Welte T, Koch F, Schuler G, Lechner J, Doppler W, Heufler C
Institut für Medizinische Chemie und Biochemie, University of Innsbruck, Austria.
Eur J Immunol. 1997 Oct;27(10):2737-40. doi: 10.1002/eji.1830271038.
Cytokine-mediated signaling pathways were studied in mouse dendritic cells (DC) by analysis of the activation pattern of STAT factors. Electrophoretic mobility shift assays were performed to detect STAT isoform-specific complexes. Granulocyte-macrophage colony-stimulating factor (GM-CSF) simultaneously induced complexes containing STAT1, STAT3, STAT5A, STAT5B and STAT6. In non-DC, a similar broad activation pattern of STAT factors by GM-CSF or other cytokines has not been observed so far. By comparison, in peritoneal macrophages, GM-CSF induced a complex with the properties of a truncated form of STAT5. Other cytokines tested on DC either failed to induce STAT factors [interleukin (IL)-1 beta, IL-2, IL-15], or activated the same STAT factors as observed in peritoneal macrophages (IL-4, IFN-gamma). Our results implicate a specific effect of GM-CSF on STAT signaling in DC which might account for the cell type-specific effect of this cytokine on development and function.

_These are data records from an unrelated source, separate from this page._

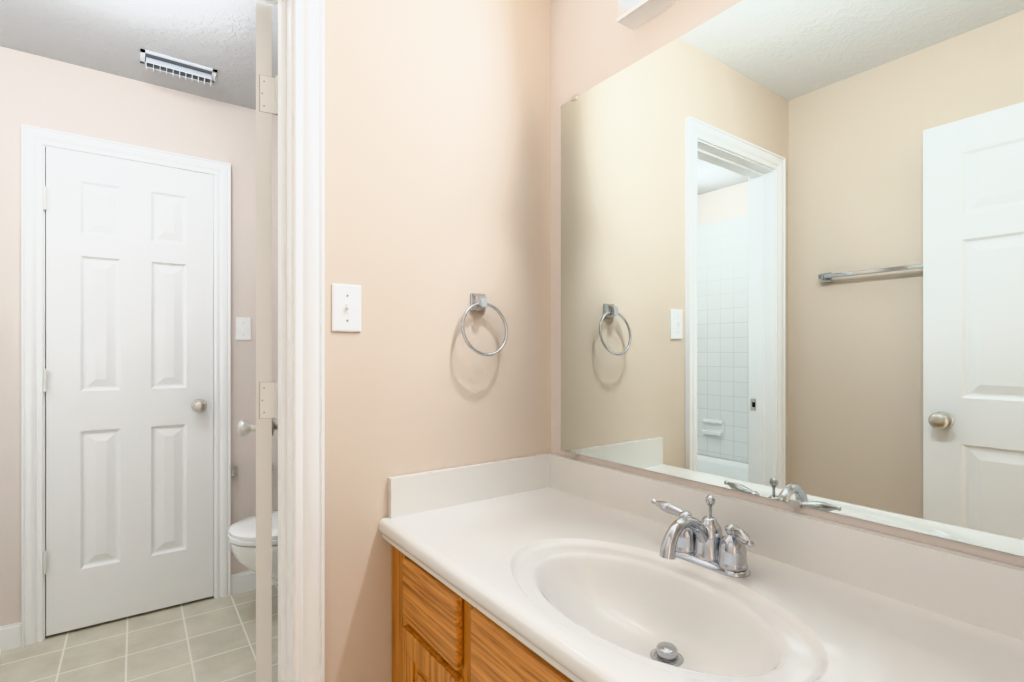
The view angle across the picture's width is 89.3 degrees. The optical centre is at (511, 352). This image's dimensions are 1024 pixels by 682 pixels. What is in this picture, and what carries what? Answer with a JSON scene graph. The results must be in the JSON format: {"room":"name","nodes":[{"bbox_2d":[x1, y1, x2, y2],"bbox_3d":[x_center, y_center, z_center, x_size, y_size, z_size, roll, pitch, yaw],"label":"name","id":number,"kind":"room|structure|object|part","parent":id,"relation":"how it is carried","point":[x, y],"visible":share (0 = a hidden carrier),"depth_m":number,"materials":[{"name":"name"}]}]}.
{"room":"bathroom","nodes":[
{"label":"bathroom","id":0,"kind":"room"},
{"bbox_2d":[0,584,277,681],"bbox_3d":[-0.831,1.220,0.903,3.000,0.060,5.510,0,0,-36],"label":"floor","id":1,"kind":"structure","parent":0,"point":[210,639],"depth_m":2.08,"materials":[{"name":"tile"}]},
{"bbox_2d":[228,510,277,580],"bbox_3d":[-0.905,0.797,2.413,0.736,0.785,0.490,0,0,-36],"label":"toilet","id":2,"kind":"object","parent":1,"relation":"on","point":[242,536],"visible":0.15,"depth_m":2.16,"materials":[{"name":"white ceramic"}]},
{"bbox_2d":[378,453,1023,681],"bbox_3d":[0.299,0.738,0.905,0.564,0.905,1.381,0,0,-36],"label":"bathroom vanity","id":3,"kind":"object","parent":1,"relation":"on","point":[549,567],"visible":1,"depth_m":0.97,"materials":[{"name":"brown wood"}]},
{"bbox_2d":[651,494,754,578],"bbox_3d":[0.341,0.351,1.003,0.176,0.132,0.251,0,0,-36],"label":"faucet","id":4,"kind":"object","parent":3,"relation":"on","point":[691,547],"depth_m":1.00,"materials":[{"name":"silver metal"}]},
{"bbox_3d":[0.091,0.556,0.757,0.018,0.148,1.170,0,0,-36],"label":"drawer","id":5,"kind":"part","parent":3,"relation":"part of","materials":[{"name":"brown wood"}]},
{"bbox_3d":[0.091,0.859,0.757,0.018,0.423,1.170,0,0,-36],"label":"door","id":6,"kind":"part","parent":3,"relation":"part of","materials":[{"name":"brown wood"}]},
{"bbox_2d":[0,0,277,114],"bbox_3d":[-1.667,-1.250,2.054,3.000,0.060,2.665,0,0,-36],"label":"ceiling","id":7,"kind":"structure","parent":0,"point":[113,37],"depth_m":2.00,"materials":[{"name":"grey paint"}]},
{"bbox_2d":[140,49,216,85],"bbox_3d":[-1.418,-1.190,2.210,0.270,0.060,0.115,0,0,-36],"label":"ceiling vent","id":8,"kind":"object","parent":7,"relation":"in","point":[168,64],"visible":1,"depth_m":2.19,"materials":[{"name":"silver metal"}]},
{"bbox_2d":[0,0,547,681],"bbox_3d":[-0.481,-0.015,1.266,1.397,2.410,0.115,0,0,-36],"label":"wall","id":9,"kind":"structure","parent":0,"point":[442,160],"depth_m":1.44,"materials":[{"name":"beige paint"}]},
{"bbox_2d":[0,622,20,651],"bbox_3d":[-2.112,1.143,2.010,0.307,0.095,0.013,0,0,-36],"label":"baseboard","id":10,"kind":"structure","parent":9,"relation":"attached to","point":[10,634],"depth_m":2.08,"materials":[{"name":"white paint"}]},
{"bbox_2d":[43,186,46,573],"bbox_3d":[-1.935,0.115,2.152,0.012,1.596,0.047,0,0,-36],"label":"closet door hinges","id":11,"kind":"object","parent":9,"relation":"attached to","point":[44,381],"visible":1,"depth_m":2.13,"materials":[{"name":"white paint"}]},
{"bbox_2d":[46,147,213,635],"bbox_3d":[-1.696,0.163,2.342,0.606,2.030,0.169,0,0,-36],"label":"closet door","id":12,"kind":"structure","parent":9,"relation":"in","point":[130,389],"depth_m":2.31,"materials":[{"name":"white paint"}]},
{"bbox_3d":[-1.489,0.255,2.492,0.093,0.064,0.169,0,0,-36],"label":"knob","id":13,"kind":"part","parent":12,"relation":"part of","materials":[{"name":"silver metal"}]},
{"bbox_2d":[21,0,324,681],"bbox_3d":[-0.783,0.136,1.045,0.748,2.109,0.159,0,0,-36],"label":"trim","id":14,"kind":"structure","parent":9,"relation":"attached to","point":[301,340],"depth_m":1.13,"materials":[{"name":"white paint"}]},
{"bbox_2d":[236,317,250,339],"bbox_3d":[-1.331,-0.115,2.574,0.070,0.114,0.016,0,0,-36],"label":"light switch","id":15,"kind":"object","parent":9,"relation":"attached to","point":[243,328],"visible":1,"depth_m":2.58,"materials":[{"name":"white plastic"}]},
{"bbox_2d":[231,466,272,475],"bbox_3d":[-1.291,0.585,2.577,0.194,0.044,0.059,0,0,-36],"label":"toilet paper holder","id":16,"kind":"object","parent":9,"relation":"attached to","point":[234,471],"visible":0.58,"depth_m":2.52,"materials":[{"name":"white metal"}]},
{"bbox_2d":[231,570,277,594],"bbox_3d":[-1.115,1.143,2.734,0.651,0.095,0.013,0,0,-36],"label":"baseboard","id":17,"kind":"structure","parent":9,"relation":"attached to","point":[241,582],"depth_m":2.57,"materials":[{"name":"white paint"}]},
{"bbox_2d":[238,2,277,681],"bbox_3d":[-0.734,0.163,1.541,0.169,2.030,0.614,0,0,-25],"label":"door","id":18,"kind":"structure","parent":9,"relation":"in","point":[265,427],"depth_m":1.27,"materials":[{"name":"white paint"}]},
{"bbox_3d":[-0.844,0.255,1.777,0.169,0.064,0.093,0,0,-25],"label":"knob","id":19,"kind":"part","parent":18,"relation":"part of","materials":[{"name":"silver metal"}]},
{"bbox_2d":[332,283,360,331],"bbox_3d":[-0.395,-0.106,1.246,0.070,0.114,0.016,0,0,-36],"label":"light switch","id":20,"kind":"object","parent":9,"relation":"attached to","point":[346,307],"visible":1,"depth_m":1.25,"materials":[{"name":"white plastic"}]},
{"bbox_2d":[461,293,507,355],"bbox_3d":[-0.080,-0.077,1.453,0.154,0.176,0.051,0,0,-36],"label":"towel ring","id":21,"kind":"object","parent":9,"relation":"attached to","point":[478,302],"visible":1,"depth_m":1.45,"materials":[{"name":"silver metal"}]},
{"bbox_2d":[548,0,1023,567],"bbox_3d":[0.446,-0.015,1.283,0.115,2.410,4.425,0,0,-36],"label":"wall","id":22,"kind":"structure","parent":0,"point":[587,45],"depth_m":1.48,"materials":[{"name":"beige paint"}]},
{"bbox_2d":[617,0,679,29],"bbox_3d":[0.474,-0.903,1.000,0.170,0.120,0.767,0,0,-36],"label":"sconce","id":23,"kind":"object","parent":22,"relation":"attached to","point":[633,14],"visible":1,"depth_m":1.29,"materials":[{"name":"silver metal"}]},
{"bbox_2d":[561,0,1023,555],"bbox_3d":[0.535,-0.227,1.054,0.008,1.065,1.309,0,0,-36],"label":"mirror","id":24,"kind":"object","parent":22,"relation":"attached to","point":[793,252],"visible":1,"depth_m":0.99,"materials":[{"name":"clear glass"}]}
]}

通过分析信号转导和转录激活因子(STAT)的激活模式,在小鼠树突状细胞(DC)中研究了细胞因子介导的信号通路。进行电泳迁移率变动分析以检测STAT异构体特异性复合物。粒细胞-巨噬细胞集落刺激因子(GM-CSF)同时诱导含有STAT1、STAT3、STAT5A、STAT5B和STAT6的复合物。迄今为止,在非DC中尚未观察到GM-CSF或其他细胞因子对STAT因子有类似的广泛激活模式。相比之下,在腹腔巨噬细胞中,GM-CSF诱导形成一种具有截短形式STAT5特性的复合物。在DC上测试的其他细胞因子要么未能诱导STAT因子[白细胞介素(IL)-1β、IL-2、IL-15],要么激活与腹腔巨噬细胞中观察到的相同的STAT因子(IL-4、干扰素-γ)。我们的结果表明GM-CSF对DC中的STAT信号有特定作用,这可能解释了这种细胞因子对发育和功能的细胞类型特异性作用。